Il giorno dopo arrivo ancora più presto. C’è ancora più silenzio e comunque ci sono persone sveglie, in piedi o sedute sulle sedie o sulle stesse brandine. Mi dirigo spedita alla tenda delle “Necessità”: ho portato due buste di albicocche – che poi sistemo nei contenitori che pure ho portato; il ragionamento è stato: albicocca=potassio: ne abbiamo tutti bisogno. Sotto il gazebo si avviano le colazioni, ma c’è un qualche intoppo di cialde al momento mancanti o di generatore che non va, per cui le persone che si avvicinano per il caffè se ne tornano poi indietro con grande calma dicendo: “Torno più tardi”. Un ragazzo barbuto è lì intorno con chitarra a tracolla e suona qualcosa: gli propongo di fare un pezzo di Guccini e ci mettiamo a cantare “La locomotiva” e poi si spiluzzica qua e là fra Guccini, De André e Battiato.
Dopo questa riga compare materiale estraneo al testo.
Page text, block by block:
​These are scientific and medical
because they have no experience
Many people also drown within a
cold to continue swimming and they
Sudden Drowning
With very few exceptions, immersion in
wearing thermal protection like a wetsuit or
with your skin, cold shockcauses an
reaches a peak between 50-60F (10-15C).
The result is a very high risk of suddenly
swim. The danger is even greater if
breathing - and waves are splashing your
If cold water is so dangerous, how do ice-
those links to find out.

Una giovane volontaria che è lì alle colazioni chiede Rimmel. Poi si passa a un pezzo bellissimo degli Animals, House of the Rising Sun: ci vorrebbe un ‘sole nascente’ anche qui a Santa Croce in Gerusalemme. Spicca nel canto la voce di un altro volontario (o è un abitante di Spin Time?), un ragazzo che parla, sorride e ride. E’ anche lui sotto il gazebo con la sigaretta in bocca; poco prima proponeva a un altro ragazzo di cedergli le braghe che indossava in cambio di un altro paio di pantaloni leggeri.
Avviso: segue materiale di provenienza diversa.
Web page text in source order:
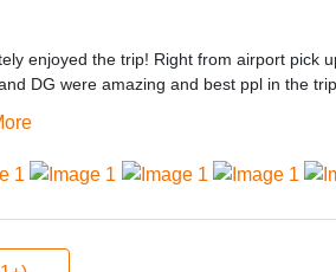
enjoyed the trip! Right from airport pick
DG were amazing and best ppl in the
journey absolutely amazing.
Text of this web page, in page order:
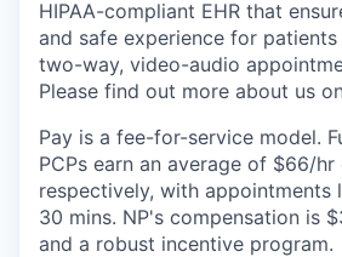
HIPAA-compliant EHR that
and safe experience for
two-way, video-audio
Please find out more about us
Pay is a fee-for-service model.
PCPs earn an average of $66/hr
respectively, with appointments
30 mins. NP's compensation is
and a robust incentive program.

Parlo un po’ con il chitarrista: ha una faccia buona, un’espressione cordiale e disponibile ed è venuto da Frosinone con la sua tenda. Ha 57 anni. Gli chiedo chi gli ha insegnato a suonare la chitarra (non fa semplicemente gli accordi, ma qua e là anche le melodie); mi dice che ha fatto la scuola. “E l’assemblea di ieri pomeriggio com’è andata?”. So che c’era anche il sindaco Gualtieri. Nonostante la chiusura che la proprietà dell’immobile ha opposto due giorni fa alle articolate proposte congiunte di Sindaco, Prefetto e Curia, Gualtieri si è comunque impegnato a trovare in tempi ragionevolmente brevi una sistemazione provvisoria per coloro che sono ancora in strada, anche dopo aver verificato che tutti quanti hanno i requisiti per avere una casa popolare (ma da quanto tempo a Roma questo enorme problema non viene più affrontato come meriterebbe?). Il confronto con il Sindaco di Vienna Michael Ludwig – pare che abbia raccontato ieri Gualtieri – è stato da vergognarsi: circa il 60% dei viennesi vive in case popolari o alloggi sociali sovvenzionati, con affitti accessibili anche per i ceti medi.
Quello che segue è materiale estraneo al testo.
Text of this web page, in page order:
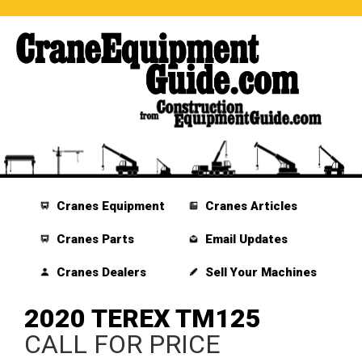
Cranes Equipment
Cranes Parts
Cranes Dealers
Cranes Articles
Email Updates
Sell Your Machines
2020 TEREX TM125
CALL FOR PRICE

Saluto C., un’altra giovane volontaria che sta sistemando qualcosa sotto il gazebo e le faccio gli auguri, ma lei esprime le sue perplessità, in particolare legate al fatto che avvicinandosi Ferragosto sta venendo meno gente. E la gente, le persone, la solidarietà umana anche proprio fisica è basilare per chi si è trovato da un giorno all’altro a vivere fra due marciapiedi e a guardare da fuori la propria casa chiusa con i lucchetti, al punto che chi deve rientrare a prendere qualcosa di urgente lo può fare accompagnato dalla polizia, ma solo con l’autorizzazione del magistrato. A una donna che aveva lasciato dentro la dentiera l’autorizzazione non è stata data: piccole-grandi cose assurde e incomprensibili.

Mi avvio verso la metro comunque fiduciosa: ho la musica nelle orecchie e davanti agli occhi il sorriso di quelle ragazze e quei ragazzi.